Figure 5.

Inhibition of hIAPP fibril formation by EGCG. (a) Positive ion ESI mass spectrum showing binding of EGCG (added at 500 μM to 50 μM peptide) to both the 2+ (orange) and 3+ (purple) charge state ions of hIAPP monomer. Stoichiometry of binding is shown by color: 1:1 inhibitor molecule bound to an IAPP monomer is highlighted in green, 2:1 in pink, and 3:1 in blue. EGCG is shown as an inset. (b) ThT fluorescence intensity of hIAPP (black) (50 μM peptide, 20 mM ammonium acetate buffer, pH 6.8, 37 °C, 600 rpm) with increasing EGCG:hIAPP molar ratios: 0.1:1 (pink), 1:1 (orange), and 10:1 (blue). (c) ESI-IMS-MS driftscope plots of hIAPP oligomers formed in the presence of (i) 0.1:1, (ii) 1:1, and (iii) 10:1 molar ratios of EGCG:peptide monomer at t = 5 h.

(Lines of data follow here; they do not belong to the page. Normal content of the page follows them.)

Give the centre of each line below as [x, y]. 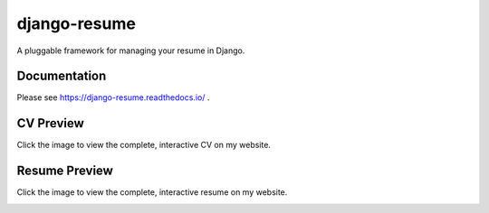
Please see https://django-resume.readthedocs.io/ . [113, 97]
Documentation [62, 76]
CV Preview [51, 123]
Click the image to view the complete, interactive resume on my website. [152, 192]
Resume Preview [65, 171]
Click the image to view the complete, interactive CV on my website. [144, 145]
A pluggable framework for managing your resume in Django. [131, 51]
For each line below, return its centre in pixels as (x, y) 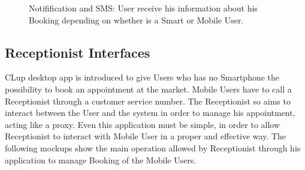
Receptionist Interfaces (78, 52)
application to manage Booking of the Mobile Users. (101, 159)
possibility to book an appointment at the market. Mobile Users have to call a (148, 89)
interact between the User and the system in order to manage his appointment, (150, 113)
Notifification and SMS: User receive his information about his (143, 8)
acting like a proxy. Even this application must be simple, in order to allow (143, 124)
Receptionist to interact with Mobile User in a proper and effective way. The (146, 136)
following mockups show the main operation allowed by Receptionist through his (153, 147)
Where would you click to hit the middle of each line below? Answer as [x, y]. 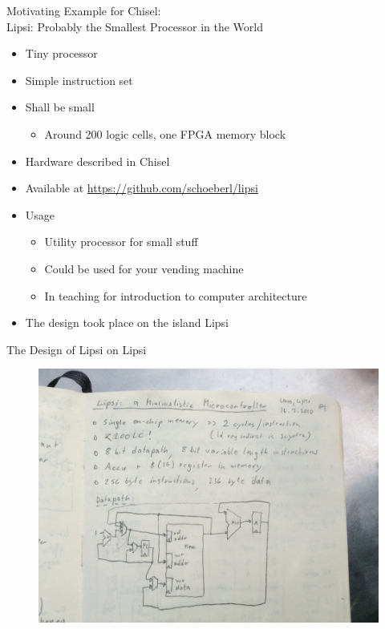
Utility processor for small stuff [121, 242]
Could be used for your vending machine [144, 268]
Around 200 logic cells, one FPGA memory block [165, 133]
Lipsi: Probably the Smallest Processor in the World [135, 26]
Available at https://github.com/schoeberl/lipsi [142, 188]
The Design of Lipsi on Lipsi [77, 349]
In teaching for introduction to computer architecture [176, 295]
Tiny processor [61, 53]
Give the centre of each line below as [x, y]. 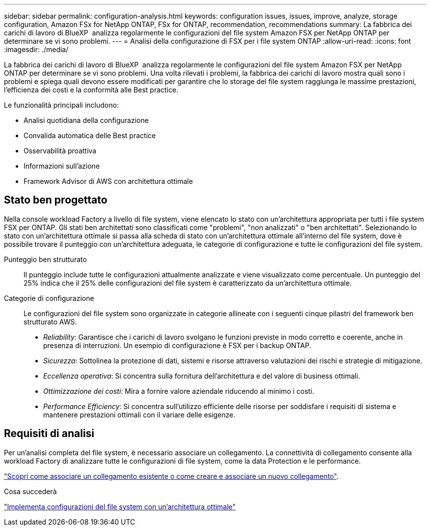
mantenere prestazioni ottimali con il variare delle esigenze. [139, 414]
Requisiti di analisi [49, 434]
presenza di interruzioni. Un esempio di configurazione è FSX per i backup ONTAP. [177, 345]
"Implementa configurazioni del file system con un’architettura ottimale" [120, 506]
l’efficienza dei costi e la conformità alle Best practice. [91, 90]
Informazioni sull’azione [62, 166]
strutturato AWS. [50, 322]
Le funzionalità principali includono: [61, 105]
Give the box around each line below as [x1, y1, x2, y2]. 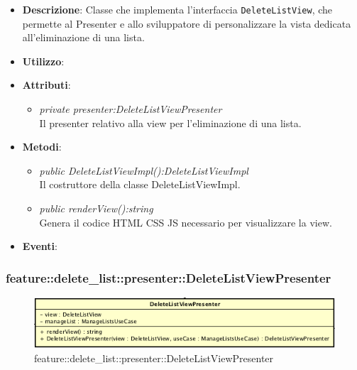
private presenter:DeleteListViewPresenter [39, 102, 222, 116]
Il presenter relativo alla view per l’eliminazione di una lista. [39, 115, 302, 130]
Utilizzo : [22, 53, 65, 68]
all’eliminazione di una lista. [22, 30, 145, 45]
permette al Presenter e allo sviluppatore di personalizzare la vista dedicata [22, 16, 351, 31]
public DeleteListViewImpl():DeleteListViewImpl [39, 163, 248, 178]
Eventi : [22, 239, 57, 254]
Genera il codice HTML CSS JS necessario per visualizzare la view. [39, 214, 332, 229]
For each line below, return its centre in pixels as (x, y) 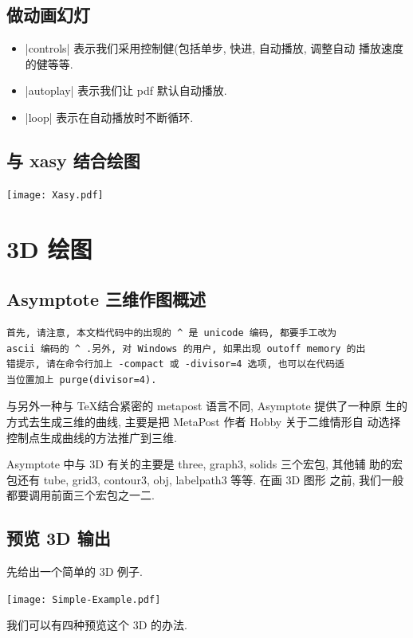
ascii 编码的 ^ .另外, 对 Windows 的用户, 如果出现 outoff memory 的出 (186, 348)
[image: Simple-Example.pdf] (84, 599)
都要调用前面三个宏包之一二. (81, 495)
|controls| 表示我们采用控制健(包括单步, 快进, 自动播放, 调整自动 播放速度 (214, 48)
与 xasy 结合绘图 (73, 160)
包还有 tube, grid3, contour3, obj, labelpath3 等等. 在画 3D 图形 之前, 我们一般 (205, 479)
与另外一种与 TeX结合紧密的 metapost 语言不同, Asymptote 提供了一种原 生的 (207, 406)
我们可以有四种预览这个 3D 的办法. (97, 625)
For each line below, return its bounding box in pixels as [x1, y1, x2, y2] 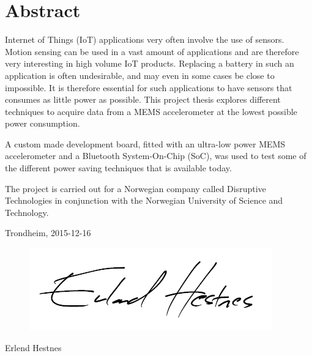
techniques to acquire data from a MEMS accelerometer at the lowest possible [5, 105, 297, 117]
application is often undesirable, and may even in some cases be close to [5, 69, 275, 81]
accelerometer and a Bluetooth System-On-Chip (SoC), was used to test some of [5, 149, 306, 162]
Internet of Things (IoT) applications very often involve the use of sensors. [5, 33, 284, 46]
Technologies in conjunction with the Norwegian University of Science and [5, 194, 283, 207]
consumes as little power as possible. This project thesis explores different [5, 93, 281, 106]
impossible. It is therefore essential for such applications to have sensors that [5, 81, 292, 94]
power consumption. [5, 117, 80, 130]
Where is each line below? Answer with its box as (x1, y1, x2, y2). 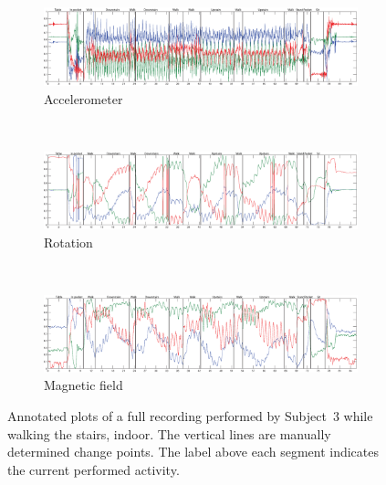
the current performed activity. (7, 459, 180, 479)
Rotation (44, 232, 93, 251)
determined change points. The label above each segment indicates (7, 442, 380, 461)
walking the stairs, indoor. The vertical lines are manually (7, 424, 331, 443)
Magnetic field (44, 375, 123, 395)
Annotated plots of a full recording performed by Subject (7, 406, 327, 426)
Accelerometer (44, 89, 123, 108)
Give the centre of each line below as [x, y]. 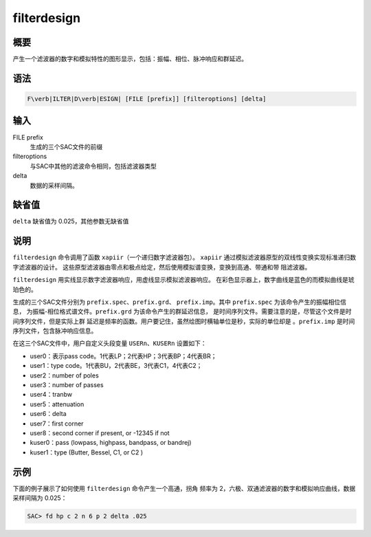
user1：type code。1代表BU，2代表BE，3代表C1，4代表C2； [116, 366]
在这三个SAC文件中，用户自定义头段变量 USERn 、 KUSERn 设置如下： [110, 343]
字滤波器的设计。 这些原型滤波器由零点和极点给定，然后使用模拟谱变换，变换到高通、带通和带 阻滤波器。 [162, 267]
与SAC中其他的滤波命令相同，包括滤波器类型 [93, 166]
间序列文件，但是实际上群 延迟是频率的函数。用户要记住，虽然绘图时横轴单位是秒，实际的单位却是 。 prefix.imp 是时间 [184, 321]
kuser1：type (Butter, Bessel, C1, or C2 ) [87, 452]
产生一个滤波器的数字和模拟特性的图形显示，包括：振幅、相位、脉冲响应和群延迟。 [130, 59]
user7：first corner [57, 424]
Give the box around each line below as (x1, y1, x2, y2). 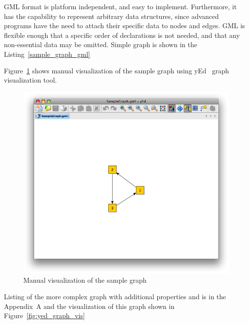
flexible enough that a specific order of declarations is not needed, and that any (4, 30, 240, 40)
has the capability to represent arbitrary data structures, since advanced (4, 11, 219, 21)
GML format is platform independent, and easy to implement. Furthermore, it (4, 1, 237, 11)
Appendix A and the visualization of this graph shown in (4, 301, 175, 311)
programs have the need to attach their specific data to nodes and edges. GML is (4, 20, 245, 31)
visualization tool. (4, 75, 57, 85)
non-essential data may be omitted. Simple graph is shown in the (4, 39, 198, 50)
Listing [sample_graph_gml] (4, 49, 90, 59)
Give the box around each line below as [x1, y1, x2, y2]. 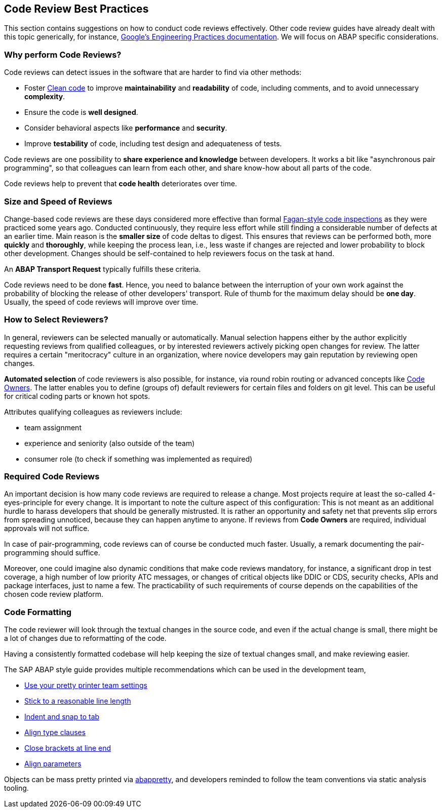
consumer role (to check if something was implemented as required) [24, 454, 253, 463]
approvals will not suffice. [4, 524, 90, 533]
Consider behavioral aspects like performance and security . [24, 124, 227, 133]
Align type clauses [24, 728, 86, 737]
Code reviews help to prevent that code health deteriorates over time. [4, 179, 237, 188]
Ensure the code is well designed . [24, 108, 138, 117]
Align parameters [24, 759, 82, 768]
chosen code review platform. [4, 590, 103, 599]
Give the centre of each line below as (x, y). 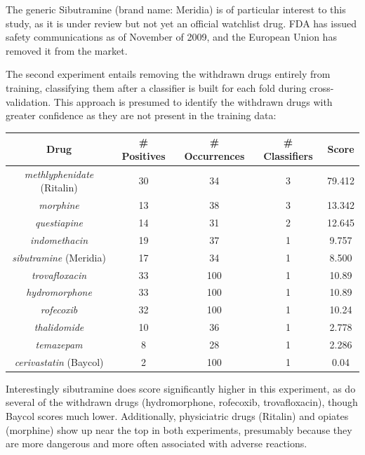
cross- (322, 87)
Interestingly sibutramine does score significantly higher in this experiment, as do (181, 388)
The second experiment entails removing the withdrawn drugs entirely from (168, 74)
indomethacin (59, 239)
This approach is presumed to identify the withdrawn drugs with (193, 101)
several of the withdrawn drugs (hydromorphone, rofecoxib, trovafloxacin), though (182, 402)
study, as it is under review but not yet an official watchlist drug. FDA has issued (181, 23)
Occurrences (214, 155)
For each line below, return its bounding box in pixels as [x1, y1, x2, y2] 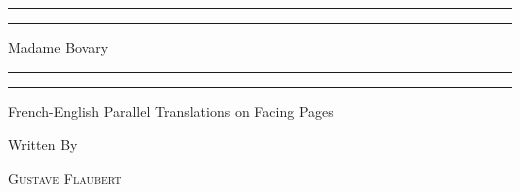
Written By [8, 134, 78, 155]
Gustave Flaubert [8, 167, 122, 188]
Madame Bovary [8, 37, 109, 57]
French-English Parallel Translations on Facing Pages [8, 100, 334, 121]
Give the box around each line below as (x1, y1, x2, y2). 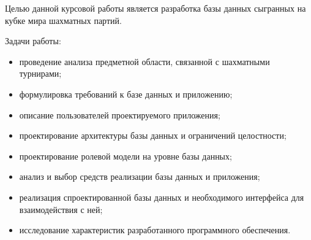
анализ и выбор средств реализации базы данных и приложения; (19, 170, 260, 183)
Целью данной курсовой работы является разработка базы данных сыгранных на (5, 2, 306, 14)
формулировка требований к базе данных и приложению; (19, 87, 233, 100)
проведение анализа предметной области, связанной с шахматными (19, 55, 270, 68)
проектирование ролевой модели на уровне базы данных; (19, 149, 232, 162)
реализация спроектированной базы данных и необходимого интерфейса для (19, 190, 304, 203)
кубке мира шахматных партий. (5, 14, 122, 26)
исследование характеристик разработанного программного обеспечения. (19, 223, 291, 236)
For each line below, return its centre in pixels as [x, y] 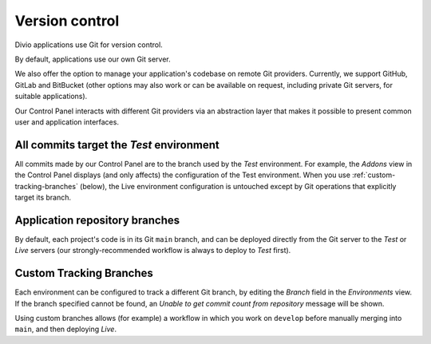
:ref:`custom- [374, 175]
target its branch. [43, 197]
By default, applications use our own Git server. [93, 59]
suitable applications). [51, 97]
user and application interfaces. [67, 122]
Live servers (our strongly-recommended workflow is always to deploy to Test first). [153, 251]
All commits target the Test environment [117, 145]
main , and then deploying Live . [66, 329]
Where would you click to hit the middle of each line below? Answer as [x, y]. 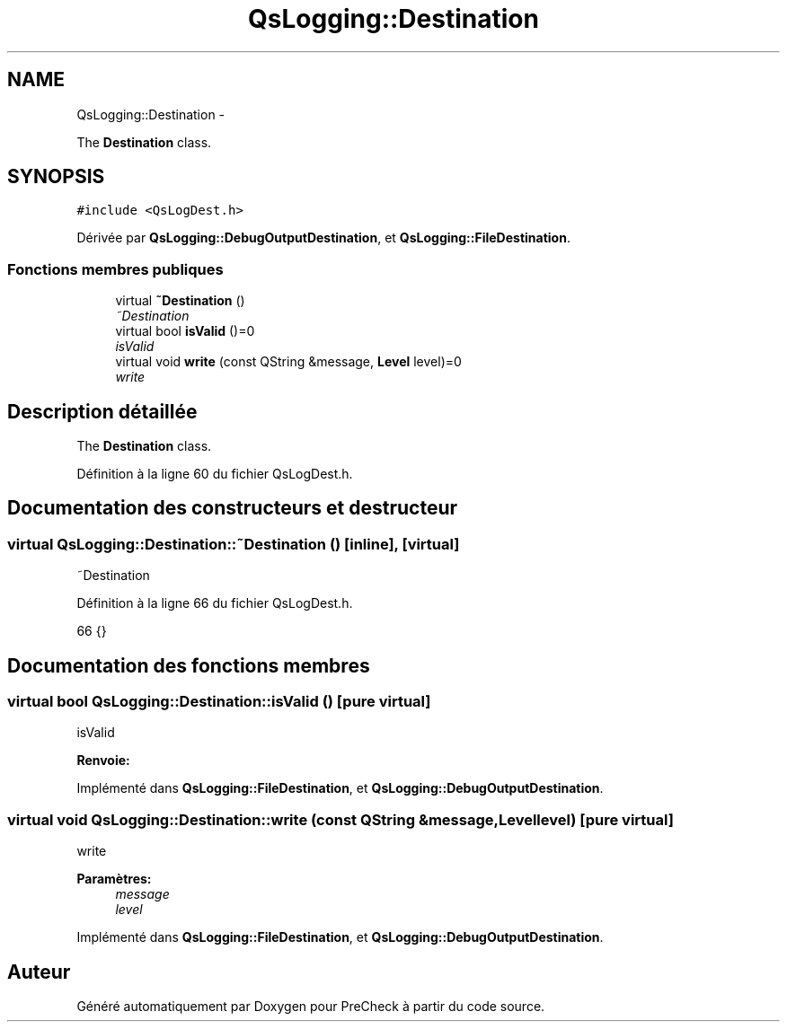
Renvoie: [103, 761]
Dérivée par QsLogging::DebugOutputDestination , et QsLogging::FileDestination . [323, 238]
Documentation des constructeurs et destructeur [233, 508]
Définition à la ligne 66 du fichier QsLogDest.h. [215, 603]
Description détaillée [102, 411]
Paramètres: [114, 879]
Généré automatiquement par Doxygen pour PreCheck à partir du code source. [311, 1007]
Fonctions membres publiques [115, 269]
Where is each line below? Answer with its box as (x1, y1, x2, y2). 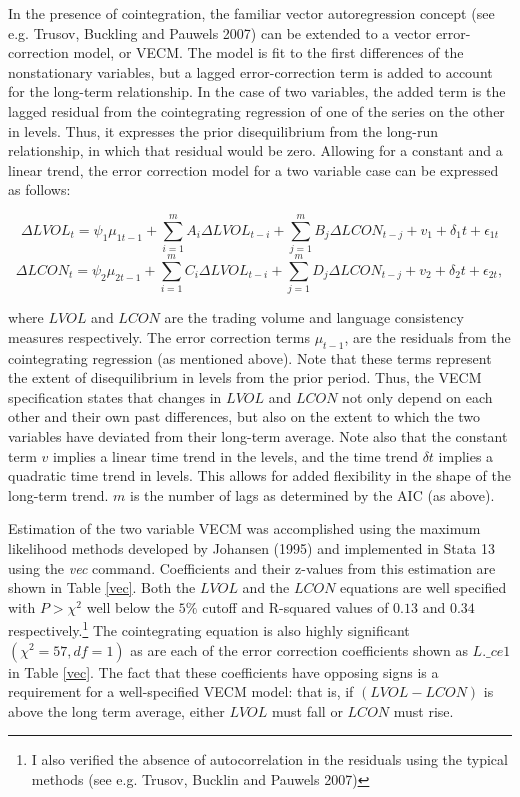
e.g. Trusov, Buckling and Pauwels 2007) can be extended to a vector (8, 22, 432, 43)
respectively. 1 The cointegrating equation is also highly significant (8, 617, 410, 640)
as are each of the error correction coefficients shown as (130, 639, 468, 660)
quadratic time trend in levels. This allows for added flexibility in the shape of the (8, 465, 511, 486)
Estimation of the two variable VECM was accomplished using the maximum (8, 518, 481, 539)
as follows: (8, 179, 71, 200)
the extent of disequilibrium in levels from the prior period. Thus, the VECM (8, 367, 482, 388)
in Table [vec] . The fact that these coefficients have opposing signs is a (8, 661, 439, 682)
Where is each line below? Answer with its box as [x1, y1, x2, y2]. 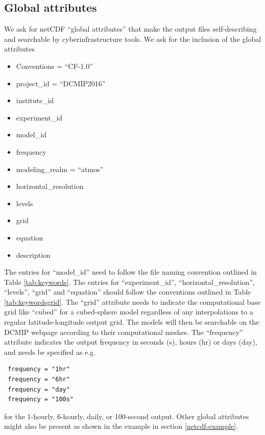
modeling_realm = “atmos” [16, 163, 104, 174]
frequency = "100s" [8, 396, 74, 403]
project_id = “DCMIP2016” [16, 78, 106, 88]
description [16, 249, 51, 260]
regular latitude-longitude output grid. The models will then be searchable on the [4, 317, 259, 327]
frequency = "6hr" [8, 376, 70, 383]
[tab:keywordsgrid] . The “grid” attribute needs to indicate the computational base [4, 296, 261, 307]
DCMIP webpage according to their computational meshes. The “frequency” [4, 326, 243, 337]
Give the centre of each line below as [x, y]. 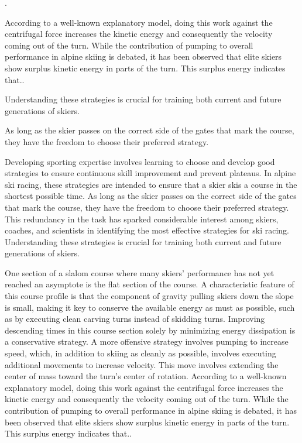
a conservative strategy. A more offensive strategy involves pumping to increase [147, 341]
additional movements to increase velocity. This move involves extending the [142, 364]
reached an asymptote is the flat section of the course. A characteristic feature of [150, 284]
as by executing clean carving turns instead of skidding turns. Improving [135, 319]
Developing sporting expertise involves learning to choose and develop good [140, 161]
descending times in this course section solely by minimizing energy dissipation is [150, 330]
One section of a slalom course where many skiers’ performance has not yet [140, 272]
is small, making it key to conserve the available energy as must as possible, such [150, 307]
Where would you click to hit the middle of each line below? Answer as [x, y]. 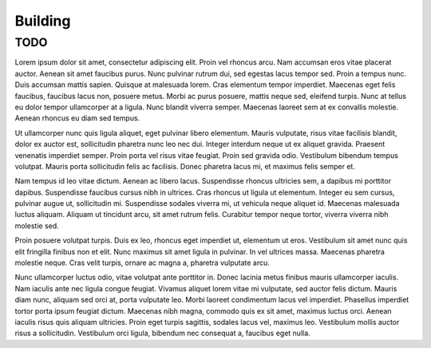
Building [43, 21]
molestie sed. [37, 225]
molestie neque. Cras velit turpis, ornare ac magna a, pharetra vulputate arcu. [142, 263]
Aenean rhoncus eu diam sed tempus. [77, 118]
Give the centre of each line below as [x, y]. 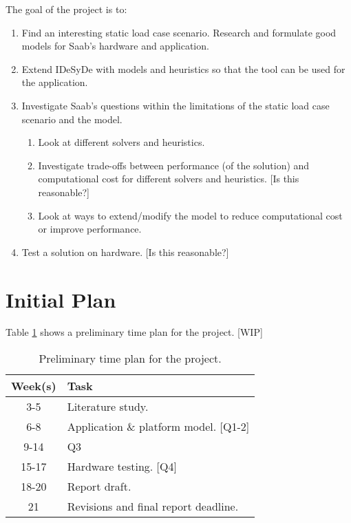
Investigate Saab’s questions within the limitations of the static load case [175, 105]
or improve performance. [90, 229]
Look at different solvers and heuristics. [121, 142]
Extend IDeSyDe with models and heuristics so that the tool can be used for [183, 68]
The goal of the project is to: [66, 9]
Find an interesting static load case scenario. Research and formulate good [179, 32]
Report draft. [99, 487]
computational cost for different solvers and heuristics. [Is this [169, 179]
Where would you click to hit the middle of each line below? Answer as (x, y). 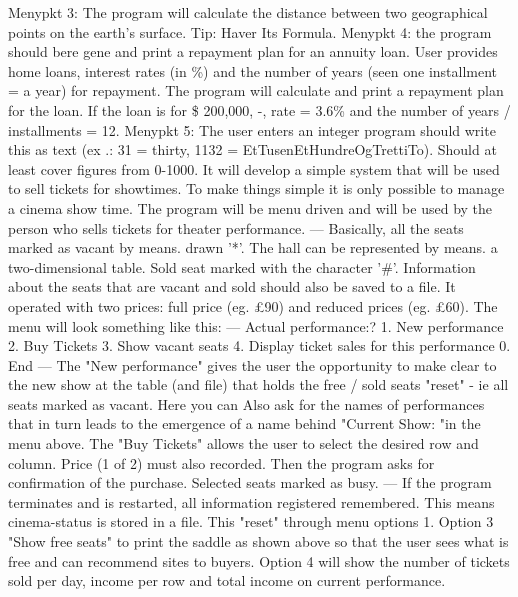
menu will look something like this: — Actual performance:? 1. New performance (256, 325)
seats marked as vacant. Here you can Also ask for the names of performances (246, 403)
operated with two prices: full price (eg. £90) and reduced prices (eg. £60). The (253, 305)
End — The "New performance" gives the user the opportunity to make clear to (252, 364)
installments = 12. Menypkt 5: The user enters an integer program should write (252, 129)
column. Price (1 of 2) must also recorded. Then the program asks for (221, 462)
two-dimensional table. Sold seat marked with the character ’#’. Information (242, 266)
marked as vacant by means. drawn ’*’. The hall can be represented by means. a (253, 247)
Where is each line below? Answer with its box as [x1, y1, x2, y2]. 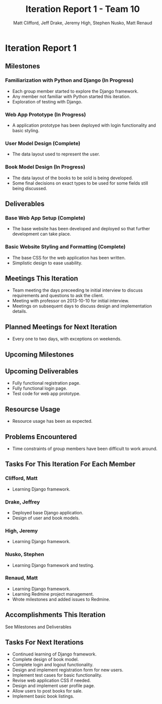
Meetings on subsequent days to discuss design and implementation [12, 303, 152, 309]
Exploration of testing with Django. [12, 99, 83, 104]
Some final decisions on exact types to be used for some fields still [12, 180, 149, 186]
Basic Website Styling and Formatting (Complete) [5, 244, 126, 251]
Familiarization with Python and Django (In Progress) [5, 77, 134, 84]
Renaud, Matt [5, 574, 38, 581]
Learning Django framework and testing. [12, 562, 95, 568]
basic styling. [12, 127, 39, 133]
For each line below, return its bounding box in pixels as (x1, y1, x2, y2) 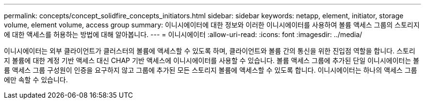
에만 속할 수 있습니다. (4, 76, 68, 84)
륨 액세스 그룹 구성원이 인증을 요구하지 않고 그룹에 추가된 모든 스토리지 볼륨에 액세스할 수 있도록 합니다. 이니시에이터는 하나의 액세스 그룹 (4, 66, 417, 74)
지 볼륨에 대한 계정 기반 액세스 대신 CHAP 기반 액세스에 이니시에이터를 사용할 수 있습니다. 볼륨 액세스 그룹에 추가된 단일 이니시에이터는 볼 (4, 56, 420, 64)
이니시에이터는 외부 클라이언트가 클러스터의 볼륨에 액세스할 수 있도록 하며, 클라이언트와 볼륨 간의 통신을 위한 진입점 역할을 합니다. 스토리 (4, 47, 415, 55)

The number of EGCG molecules bound to each species is shown as a colored dot. (d) Negative stain TEM images of hIAPP incubated with (i) 0.1:1, (ii) 1:1, and (iii) 10:1 molar ratios of EGCG for 5 days (37 °C, 600 rpm). (iv) hIAPP fibrils alone and aggregates formed when a 10-fold molar excess of EGCG:hIAPP is added to preformed hIAPP fibrils after 5 h (v) and 24 h (vi). Scale bar is 100 nm.